Blog L'esprit des enfants dans la ligne de mire
Enfants dans un monde en guerre
Monica Cardenal



Un enfant en Ukraine, tous les enfants du monde. Cette pensée résonne en moi, évoquant le Moyen-Orient, l'Afrique ou l'Amérique centrale, pour ne citer que quelques-unes des régions de la planète où enfants et adolescents subissent des violences extrêmes sous différentes formes. 

J'aimerais donc vous inviter à imaginer le monde affectif d'un enfant qui aurait pu tout perdre sous le feu de la violence. On peut aussi se demander quel est notre rôle d'analystes face à une telle catastrophe émotionnelle, où il y a fort à faire. En même temps, la tâche est délicate et complexe. Il ne s'agit pas seulement de la fureur de vouloir aider à tout prix. 

Lorsque la cruauté émerge de manière massive, il nous est très difficile de ne pas succomber à son impact mais de continuer à penser de manière émotionnellement proche à ceux qui souffrent, en particulier les enfants. Je crois que dans ce contexte, le sauvetage des individualités est crucial, tâche inhérente à la psychanalyse. Je me souviens donc de Mélanie Klein et Richard, leur évacuation hors de Londres, les bombardements, la salle de consultation improvisée. Tous les fantasmes que Richard affichait dans la relation avec Klein. Les deux sont courageux; patient et analyste, pour avoir construit une relation au milieu d'une ligne de mire. Aujourd'hui, il y a aussi beaucoup de gens courageux. Je ressens de la joie à savoir que les analystes peuvent continuer à travailler dans les pires circonstances avec notre méthode. Dans son précieux article, Adam Limentani (1987) passe en revue les réponses de l'API et des sociétés du reste du monde pendant les années de la Seconde Guerre mondiale, de 1939 à 1945, et analyse les évolutions et les stagnations de la psychanalyse de cette époque.

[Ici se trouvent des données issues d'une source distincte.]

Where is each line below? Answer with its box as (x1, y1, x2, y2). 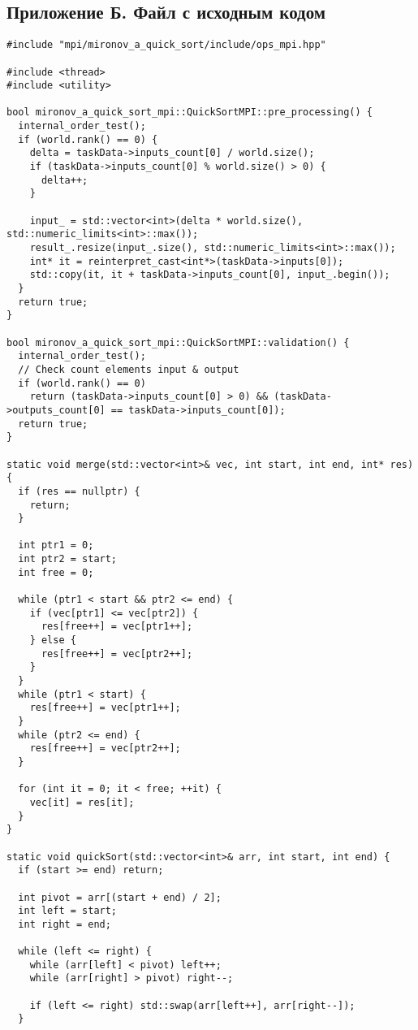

Même si la guerre en Ukraine est géographiquement éloignée de moi, je suis en conversation étroite avec chaque collègue de ce pays et des pays qui aident les réfugiés. Je suis proche du malaise. L'assistance aux enfants est la plus urgente; des enfants déplacés seuls, des orphelins, des enfants qui ont vu le pire et qui ont tout perdu.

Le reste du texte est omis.